Collection entries →
───
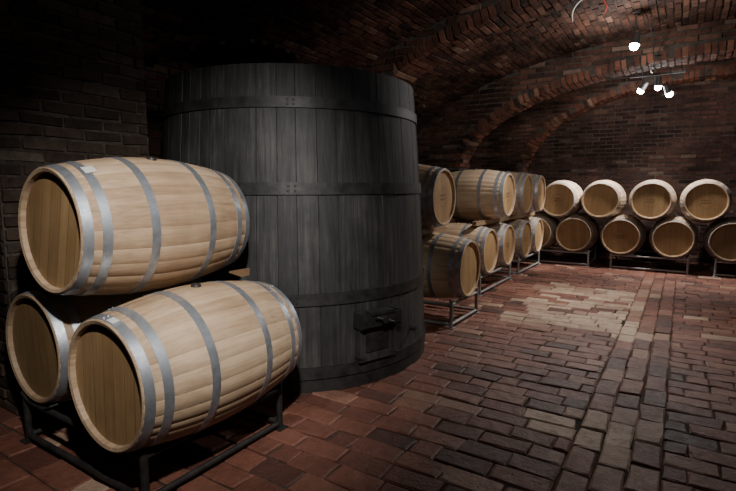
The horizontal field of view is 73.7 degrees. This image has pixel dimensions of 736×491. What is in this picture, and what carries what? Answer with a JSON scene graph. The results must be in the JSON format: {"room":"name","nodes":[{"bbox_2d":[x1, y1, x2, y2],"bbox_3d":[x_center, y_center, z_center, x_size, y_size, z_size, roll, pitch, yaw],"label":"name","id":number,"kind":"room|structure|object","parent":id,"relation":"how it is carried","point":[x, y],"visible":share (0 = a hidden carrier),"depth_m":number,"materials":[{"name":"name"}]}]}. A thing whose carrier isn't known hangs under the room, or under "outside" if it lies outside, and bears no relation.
{"room":"wine cellar","nodes":[
{"label":"wine cellar","id":0,"kind":"room"},
{"bbox_2d":[0,0,148,415],"bbox_3d":[-2.225,-0.399,3.440,0.918,2.742,0.994,4,8,32],"label":"wall","id":1,"kind":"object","parent":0,"point":[73,87],"visible":0.36,"depth_m":3.02,"materials":[{"name":"brick"}]},
{"bbox_2d":[144,55,226,158],"bbox_3d":[-1.146,-0.751,6.138,0.222,2.803,12.400,4,8,32],"label":"wall","id":2,"kind":"structure","parent":0,"point":[155,77],"depth_m":4.60,"materials":[{"name":"brick"}]},
{"bbox_2d":[0,252,735,490],"bbox_3d":[2.725,0.935,3.856,9.010,0.029,12.409,4,8,32],"label":"floor","id":3,"kind":"structure","parent":0,"point":[565,377],"depth_m":3.02,"materials":[{"name":"red brick"}]},
{"bbox_2d":[20,381,288,490],"bbox_3d":[-1.181,0.920,2.742,1.130,0.283,0.910,4,8,32],"label":"rack","id":4,"kind":"object","parent":3,"relation":"on","point":[142,454],"visible":0.44,"depth_m":2.48,"materials":[{"name":"metal"}]},
{"bbox_2d":[6,277,203,403],"bbox_3d":[-1.484,0.480,2.932,0.700,0.712,0.958,4,8,32],"label":"wine barrel","id":5,"kind":"object","parent":4,"relation":"on","point":[41,325],"visible":0.27,"depth_m":2.53,"materials":[{"name":"brown wood"}]},
{"bbox_2d":[18,156,249,295],"bbox_3d":[-1.186,-0.115,2.610,0.700,0.706,0.958,4,8,32],"label":"wine barrel","id":6,"kind":"object","parent":5,"relation":"on","point":[106,225],"visible":1,"depth_m":2.29,"materials":[{"name":"brown wood"}]},
{"bbox_2d":[68,280,301,453],"bbox_3d":[-0.863,0.540,2.469,0.700,0.713,0.958,4,8,32],"label":"wine barrel","id":7,"kind":"object","parent":4,"relation":"on","point":[149,370],"visible":1,"depth_m":2.14,"materials":[{"name":"brown wood"}]},
{"bbox_2d":[229,268,249,276],"bbox_3d":[-0.724,0.146,2.763,0.105,0.045,0.060,4,8,32],"label":"wedge","id":8,"kind":"object","parent":7,"relation":"on","point":[241,272],"visible":1,"depth_m":2.73,"materials":[{"name":"brown wood"}]},
{"bbox_2d":[162,63,424,394],"bbox_3d":[-0.600,-0.210,4.253,2.328,2.170,2.265,4,8,32],"label":"fermentation vat","id":9,"kind":"object","parent":3,"relation":"on","point":[323,159],"visible":0.75,"depth_m":3.28,"materials":[{"name":"black wood"}]},
{"bbox_2d":[424,287,479,329],"bbox_3d":[0.650,0.612,5.328,0.910,0.283,0.770,4,8,32],"label":"rack","id":10,"kind":"object","parent":3,"relation":"on","point":[451,304],"visible":0.39,"depth_m":4.94,"materials":[{"name":"metal"}]},
{"bbox_2d":[422,233,479,298],"bbox_3d":[0.650,0.200,5.279,0.958,0.713,0.700,4,8,32],"label":"wine barrel","id":11,"kind":"object","parent":10,"relation":"on","point":[451,263],"visible":0.58,"depth_m":4.93,"materials":[{"name":"brown wood"}]},
{"bbox_2d":[422,226,445,235],"bbox_3d":[0.445,-0.168,5.360,0.600,0.056,0.650,4,8,32],"label":"stacking timber","id":12,"kind":"object","parent":11,"relation":"on","point":[441,229],"visible":0.32,"depth_m":5.21,"materials":[{"name":"brown wood"}]},
{"bbox_2d":[418,164,455,228],"bbox_3d":[0.383,-0.527,5.256,0.958,0.712,0.700,4,8,32],"label":"wine barrel","id":13,"kind":"object","parent":12,"relation":"on","point":[438,191],"visible":0.37,"depth_m":4.93,"materials":[{"name":"brown wood"}]},
{"bbox_2d":[446,168,468,217],"bbox_3d":[1.196,-0.503,8.696,1.067,1.700,0.493,4,8,32],"label":"pier","id":14,"kind":"object","parent":3,"relation":"on","point":[449,169],"visible":0.02,"depth_m":8.20,"materials":[{"name":"brick"}]},
{"bbox_2d":[478,263,511,295],"bbox_3d":[1.417,0.410,7.021,0.910,0.283,1.370,4,8,32],"label":"rack","id":15,"kind":"object","parent":3,"relation":"on","point":[508,277],"visible":0.37,"depth_m":6.80,"materials":[{"name":"metal"}]},
{"bbox_2d":[422,222,497,274],"bbox_3d":[1.202,0.038,6.637,0.958,0.712,0.700,4,8,32],"label":"wine barrel","id":16,"kind":"object","parent":15,"relation":"on","point":[486,239],"visible":0.42,"depth_m":6.35,"materials":[{"name":"brown wood"}]},
{"bbox_2d":[449,212,534,225],"bbox_3d":[1.921,-0.440,7.641,0.600,0.056,2.950,4,8,32],"label":"stacking timber","id":17,"kind":"object","parent":16,"relation":"on","point":[454,219],"visible":0.39,"depth_m":7.06,"materials":[{"name":"brown wood"}]},
{"bbox_2d":[450,168,515,219],"bbox_3d":[1.511,-0.722,6.885,0.958,0.712,0.700,4,8,32],"label":"wine barrel","id":18,"kind":"object","parent":17,"relation":"on","point":[481,194],"visible":0.74,"depth_m":6.59,"materials":[{"name":"brown wood"}]},
{"bbox_2d":[496,170,532,215],"bbox_3d":[2.021,-0.816,7.681,0.958,0.712,0.700,4,8,32],"label":"wine barrel","id":19,"kind":"object","parent":17,"relation":"on","point":[523,182],"visible":0.26,"depth_m":7.35,"materials":[{"name":"brown wood"}]},
{"bbox_2d":[524,173,545,212],"bbox_3d":[2.478,-0.901,8.393,0.958,0.712,0.700,4,8,32],"label":"wine barrel","id":20,"kind":"object","parent":17,"relation":"on","point":[539,186],"visible":0.34,"depth_m":8.08,"materials":[{"name":"brown wood"}]},
{"bbox_2d":[450,219,514,266],"bbox_3d":[1.632,-0.042,7.307,0.958,0.712,0.700,4,8,32],"label":"wine barrel","id":21,"kind":"object","parent":15,"relation":"on","point":[505,233],"visible":0.38,"depth_m":7.00,"materials":[{"name":"brown wood"}]},
{"bbox_2d":[496,251,539,275],"bbox_3d":[2.357,0.235,8.486,0.910,0.283,1.370,4,8,32],"label":"rack","id":22,"kind":"object","parent":3,"relation":"on","point":[519,259],"visible":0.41,"depth_m":8.05,"materials":[{"name":"metal"}]},
{"bbox_2d":[470,219,531,258],"bbox_3d":[2.142,-0.136,8.103,0.958,0.712,0.700,4,8,32],"label":"wine barrel","id":23,"kind":"object","parent":22,"relation":"on","point":[522,228],"visible":0.3,"depth_m":7.77,"materials":[{"name":"brown wood"}]},
{"bbox_2d":[517,216,542,252],"bbox_3d":[2.572,-0.216,8.773,0.958,0.713,0.700,4,8,32],"label":"wine barrel","id":24,"kind":"object","parent":22,"relation":"on","point":[536,224],"visible":0.23,"depth_m":8.46,"materials":[{"name":"brown wood"}]},
{"bbox_2d":[523,245,596,266],"bbox_3d":[3.599,0.150,9.202,1.170,0.283,0.910,4,8,32],"label":"rack","id":25,"kind":"object","parent":3,"relation":"on","point":[588,252],"visible":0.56,"depth_m":8.95,"materials":[{"name":"metal"}]},
{"bbox_2d":[532,212,559,248],"bbox_3d":[3.291,-0.285,9.348,0.700,0.712,0.958,3,7,32],"label":"wine barrel","id":26,"kind":"object","parent":25,"relation":"on","point":[550,223],"visible":0.41,"depth_m":8.90,"materials":[{"name":"brown wood"}]},
{"bbox_2d":[555,213,599,251],"bbox_3d":[3.847,-0.243,8.996,0.700,0.712,0.958,4,8,32],"label":"wine barrel","id":27,"kind":"object","parent":25,"relation":"on","point":[578,232],"visible":0.98,"depth_m":8.63,"materials":[{"name":"brown wood"}]},
{"bbox_2d":[543,179,582,217],"bbox_3d":[3.603,-0.862,9.079,0.700,0.712,0.958,6,9,32],"label":"wine barrel","id":28,"kind":"object","parent":27,"relation":"on","point":[563,197],"visible":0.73,"depth_m":8.70,"materials":[{"name":"brown wood"}]},
{"bbox_2d":[608,250,689,274],"bbox_3d":[4.830,0.243,8.423,1.170,0.283,0.910,4,8,32],"label":"rack","id":29,"kind":"object","parent":3,"relation":"on","point":[687,257],"visible":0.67,"depth_m":8.21,"materials":[{"name":"metal"}]},
{"bbox_2d":[600,214,645,254],"bbox_3d":[4.472,-0.196,8.601,0.700,0.712,0.958,4,8,32],"label":"wine barrel","id":30,"kind":"object","parent":29,"relation":"on","point":[622,234],"visible":0.98,"depth_m":8.23,"materials":[{"name":"brown wood"}]},
{"bbox_2d":[581,179,625,219],"bbox_3d":[4.185,-0.818,8.711,0.700,0.712,0.958,4,8,32],"label":"wine barrel","id":31,"kind":"object","parent":30,"relation":"on","point":[602,199],"visible":1,"depth_m":8.34,"materials":[{"name":"brown wood"}]},
{"bbox_2d":[649,215,698,257],"bbox_3d":[5.104,-0.148,8.201,0.700,0.712,0.958,3,7,32],"label":"wine barrel","id":32,"kind":"object","parent":29,"relation":"on","point":[674,236],"visible":0.98,"depth_m":7.83,"materials":[{"name":"brown wood"}]},
{"bbox_2d":[629,179,676,220],"bbox_3d":[4.817,-0.771,8.310,0.700,0.712,0.958,6,9,32],"label":"wine barrel","id":33,"kind":"object","parent":32,"relation":"on","point":[650,200],"visible":1,"depth_m":7.94,"materials":[{"name":"brown wood"}]},
{"bbox_2d":[709,257,735,276],"bbox_3d":[6.061,0.336,7.644,1.170,0.283,0.910,4,8,32],"label":"rack","id":34,"kind":"object","parent":3,"relation":"on","point":[714,267],"visible":0.66,"depth_m":7.58,"materials":[{"name":"metal"}]},
{"bbox_2d":[703,217,735,261],"bbox_3d":[5.745,-0.100,7.795,0.700,0.712,0.958,4,8,32],"label":"wine barrel","id":35,"kind":"object","parent":34,"relation":"on","point":[719,238],"visible":0.93,"depth_m":7.49,"materials":[{"name":"brown wood"}]},
{"bbox_2d":[680,178,732,222],"bbox_3d":[5.441,-0.723,7.916,0.700,0.712,0.958,3,7,32],"label":"wine barrel","id":36,"kind":"object","parent":35,"relation":"on","point":[706,200],"visible":1,"depth_m":7.55,"materials":[{"name":"brown wood"}]},
{"bbox_2d":[140,0,735,134],"bbox_3d":[2.723,-1.627,3.552,9.003,1.750,12.443,4,8,32],"label":"ceiling","id":37,"kind":"structure","parent":0,"point":[340,33],"depth_m":5.08,"materials":[{"name":"brick"}]},
{"bbox_2d":[362,0,586,83],"bbox_3d":[3.061,-1.688,4.075,9.000,1.793,0.492,4,8,32],"label":"rib","id":38,"kind":"object","parent":37,"relation":"attached to","point":[407,61],"visible":0.42,"depth_m":5.22,"materials":[{"name":"brick"}]},
{"bbox_2d":[571,0,581,21],"bbox_3d":[1.950,-2.288,4.327,0.271,0.563,0.012,4,8,32],"label":"hanging cable","id":39,"kind":"object","parent":37,"relation":"hanging from","point":[580,0],"visible":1,"depth_m":4.41,"materials":[{"name":"grey plastic"}]},
{"bbox_2d":[417,17,735,167],"bbox_3d":[4.538,-1.962,6.378,9.000,1.794,0.493,4,8,32],"label":"rib","id":40,"kind":"object","parent":37,"relation":"attached to","point":[450,139],"visible":0.96,"depth_m":7.25,"materials":[{"name":"brick"}]},
{"bbox_2d":[469,58,735,170],"bbox_3d":[5.747,-2.168,8.264,9.000,1.830,0.493,4,8,32],"label":"rib","id":41,"kind":"object","parent":37,"relation":"attached to","point":[511,146],"visible":0.84,"depth_m":9.38,"materials":[{"name":"brick"}]},
{"bbox_2d":[629,9,640,50],"bbox_3d":[3.115,-2.503,5.704,0.114,0.452,0.107,4,8,32],"label":"ceiling spotlight","id":42,"kind":"object","parent":37,"relation":"attached to","point":[635,42],"depth_m":5.69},
{"bbox_2d":[644,11,660,55],"bbox_3d":[3.510,-2.597,6.070,0.063,0.332,0.968,6,9,40],"label":"hanging cable","id":43,"kind":"object","parent":37,"relation":"hanging from","point":[644,11],"visible":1,"depth_m":5.97,"materials":[{"name":"black plastic"}]},
{"bbox_2d":[630,65,685,77],"bbox_3d":[4.494,-2.815,7.612,0.750,0.337,0.035,4,8,32],"label":"track","id":44,"kind":"object","parent":37,"relation":"attached to","point":[682,70],"visible":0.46,"depth_m":7.60,"materials":[{"name":"grey metal"}]},
{"bbox_2d":[637,71,648,93],"bbox_3d":[4.404,-2.705,7.836,0.160,0.543,0.108,4,8,32],"label":"ceiling spotlight","id":45,"kind":"object","parent":44,"relation":"attached to","point":[641,89],"depth_m":7.83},
{"bbox_2d":[654,68,662,89],"bbox_3d":[4.483,-2.679,7.551,0.110,0.563,0.104,4,8,32],"label":"ceiling spotlight","id":46,"kind":"object","parent":44,"relation":"attached to","point":[658,83],"depth_m":7.54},
{"bbox_2d":[663,67,672,96],"bbox_3d":[4.570,-2.605,7.443,0.136,0.701,0.108,4,8,32],"label":"ceiling spotlight","id":47,"kind":"object","parent":44,"relation":"attached to","point":[668,91],"depth_m":7.44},
{"bbox_2d":[510,171,528,172],"bbox_3d":[2.595,-0.712,10.460,1.518,1.703,0.493,4,8,32],"label":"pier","id":48,"kind":"object","parent":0,"point":[510,171],"visible":0.02,"depth_m":9.85,"materials":[{"name":"brick"}]},
{"bbox_2d":[529,78,735,264],"bbox_3d":[6.104,-1.484,8.909,9.000,3.603,0.222,4,8,32],"label":"wall","id":49,"kind":"structure","parent":0,"point":[686,137],"depth_m":9.22,"materials":[{"name":"brick"}]}
]}

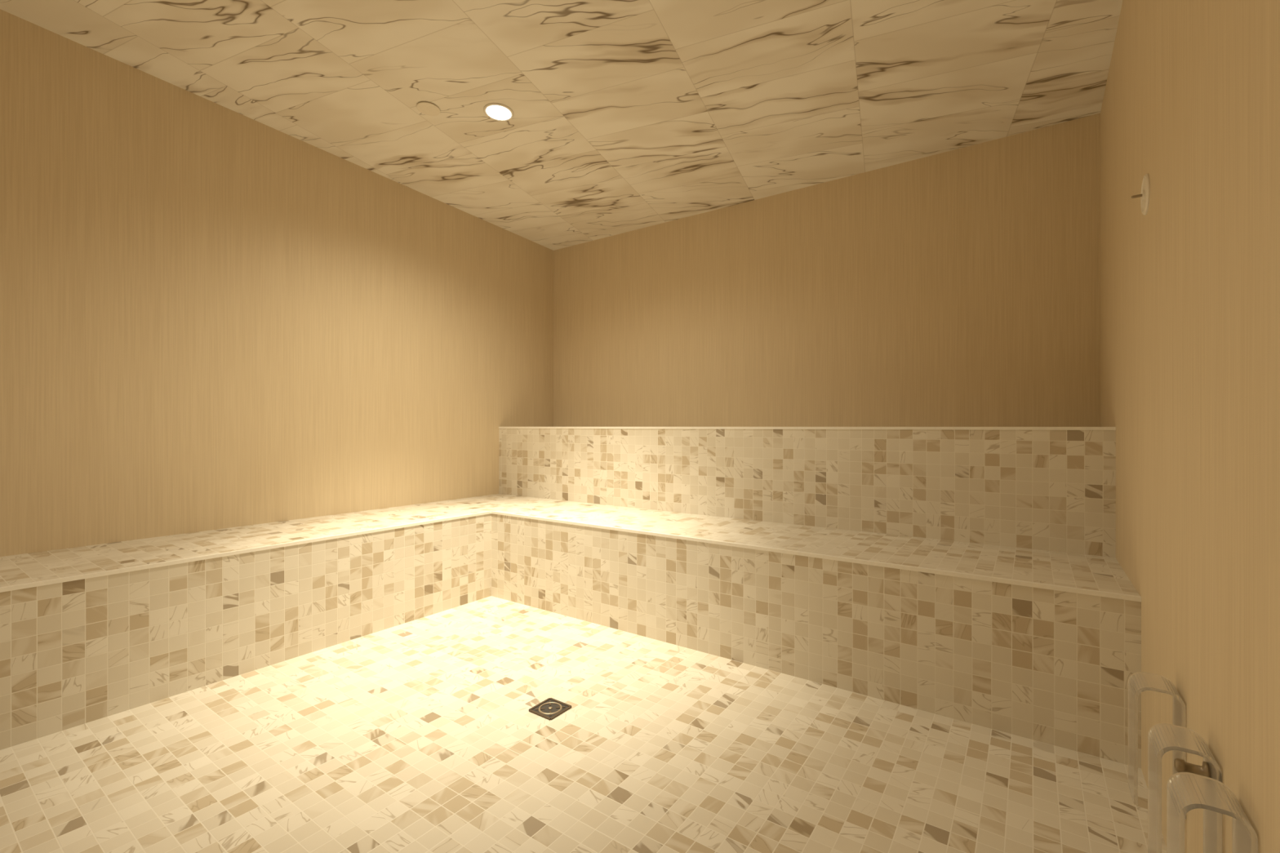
───
Task goal → Search the entries for the word "cellar", then list each line that holds it.

Expected answer →
{"room":"wine cellar","nodes":[
{"label":"wine cellar","id":0,"kind":"room"},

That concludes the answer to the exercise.